* [Required work] Copy all lines below exactly as written. Leave pictures out.

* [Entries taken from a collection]
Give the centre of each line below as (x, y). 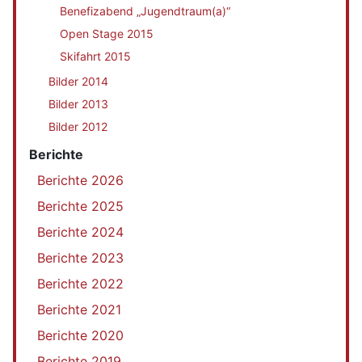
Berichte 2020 (80, 335)
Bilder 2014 (78, 82)
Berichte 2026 (80, 180)
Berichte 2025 (80, 206)
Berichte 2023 (80, 257)
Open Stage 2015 (107, 33)
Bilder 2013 (78, 104)
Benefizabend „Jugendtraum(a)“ (145, 11)
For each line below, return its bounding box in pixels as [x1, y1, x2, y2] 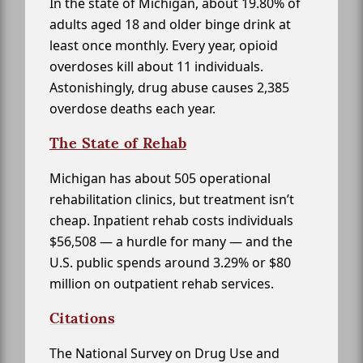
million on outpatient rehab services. [49, 275, 274, 293]
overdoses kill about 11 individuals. [49, 58, 263, 76]
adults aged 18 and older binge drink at [49, 15, 291, 34]
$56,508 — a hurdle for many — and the [49, 233, 293, 251]
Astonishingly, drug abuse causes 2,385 [49, 79, 289, 97]
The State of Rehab [49, 134, 187, 153]
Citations [49, 309, 116, 328]
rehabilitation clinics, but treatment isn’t [49, 190, 294, 209]
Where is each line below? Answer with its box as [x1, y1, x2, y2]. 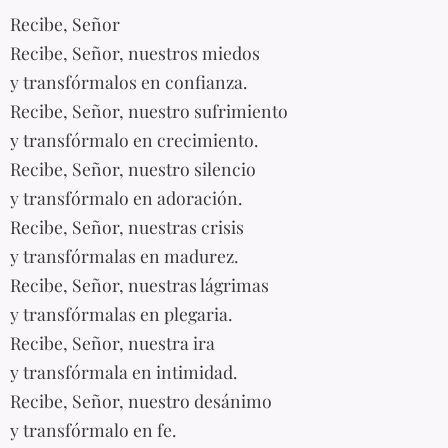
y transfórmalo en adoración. [10, 185, 242, 209]
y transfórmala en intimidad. [10, 359, 237, 383]
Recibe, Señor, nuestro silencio [10, 156, 256, 180]
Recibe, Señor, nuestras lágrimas [10, 272, 269, 296]
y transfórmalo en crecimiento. [10, 127, 258, 151]
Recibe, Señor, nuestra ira [10, 330, 215, 354]
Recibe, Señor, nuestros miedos [10, 40, 260, 64]
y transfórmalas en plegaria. [10, 301, 232, 325]
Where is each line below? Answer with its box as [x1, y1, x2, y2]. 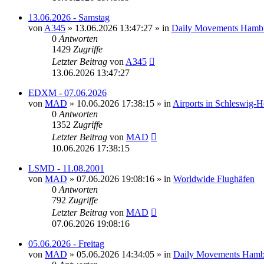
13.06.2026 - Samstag [28, 12, 110, 22]
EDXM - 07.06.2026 [28, 87, 107, 98]
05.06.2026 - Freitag [28, 238, 104, 249]
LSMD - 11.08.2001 [28, 163, 104, 173]
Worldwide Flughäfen [173, 173, 255, 184]
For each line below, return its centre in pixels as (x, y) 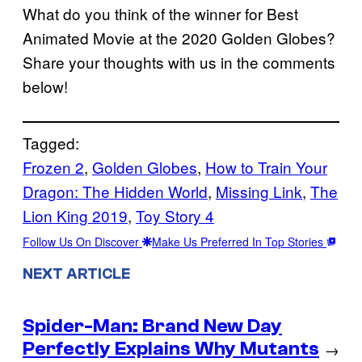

* [Output]
Give the centre of each line below as (x, y). 
Berichte 2020 (80, 335)
Bilder 2014 (78, 82)
Berichte 2026 (80, 180)
Berichte 2025 (80, 206)
Berichte 2023 (80, 257)
Open Stage 2015 (107, 33)
Bilder 2013 (78, 104)
Benefizabend „Jugendtraum(a)“ (145, 11)
For each line below, return its bounding box in pixels as [x1, y1, x2, y2] 
million on outpatient rehab services. [49, 275, 274, 293]
overdoses kill about 11 individuals. [49, 58, 263, 76]
adults aged 18 and older binge drink at [49, 15, 291, 34]
$56,508 — a hurdle for many — and the [49, 233, 293, 251]
Astonishingly, drug abuse causes 2,385 [49, 79, 289, 97]
The State of Rehab [49, 134, 187, 153]
Citations [49, 309, 116, 328]
rehabilitation clinics, but treatment isn’t [49, 190, 294, 209]
Where is each line below? Answer with its box as [x1, y1, x2, y2]. 
y transfórmalo en adoración. [10, 185, 242, 209]
y transfórmala en intimidad. [10, 359, 237, 383]
Recibe, Señor, nuestro silencio [10, 156, 256, 180]
Recibe, Señor, nuestras lágrimas [10, 272, 269, 296]
y transfórmalo en crecimiento. [10, 127, 258, 151]
Recibe, Señor, nuestra ira [10, 330, 215, 354]
Recibe, Señor, nuestros miedos [10, 40, 260, 64]
y transfórmalas en plegaria. [10, 301, 232, 325]
Where is each line below? Answer with its box as [x1, y1, x2, y2]. 
13.06.2026 - Samstag [28, 12, 110, 22]
EDXM - 07.06.2026 [28, 87, 107, 98]
05.06.2026 - Freitag [28, 238, 104, 249]
LSMD - 11.08.2001 [28, 163, 104, 173]
Worldwide Flughäfen [173, 173, 255, 184]
For each line below, return its centre in pixels as (x, y) 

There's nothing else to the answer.